▶ _Work to complete_
Search the material for the string "problems" and copy each line where it occurs.

[[ Exercise data, beginning ]]

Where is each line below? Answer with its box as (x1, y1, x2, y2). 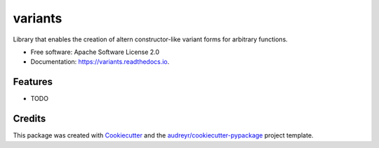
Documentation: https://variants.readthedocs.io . (30, 58, 170, 66)
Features (13, 76, 53, 88)
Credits (13, 113, 46, 125)
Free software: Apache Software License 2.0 (30, 48, 160, 56)
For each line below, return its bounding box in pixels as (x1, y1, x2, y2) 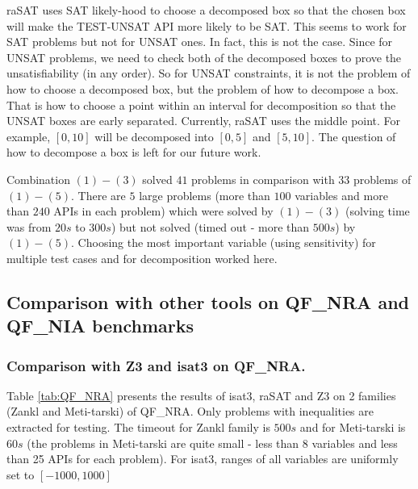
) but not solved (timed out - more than (111, 218, 310, 235)
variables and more (295, 186, 388, 203)
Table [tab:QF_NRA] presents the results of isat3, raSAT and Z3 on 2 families (6, 387, 396, 403)
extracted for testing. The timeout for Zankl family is (6, 419, 270, 436)
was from (6, 218, 52, 235)
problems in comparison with (191, 170, 335, 187)
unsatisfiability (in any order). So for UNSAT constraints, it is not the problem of (6, 65, 411, 81)
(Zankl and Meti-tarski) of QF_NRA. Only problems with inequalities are (6, 403, 374, 420)

[[ Exercise data, end ]]

▶ _Response below_
problems in comparison with (191, 170, 335, 187)
(Zankl and Meti-tarski) of QF_NRA. Only problems with inequalities are (6, 403, 374, 420)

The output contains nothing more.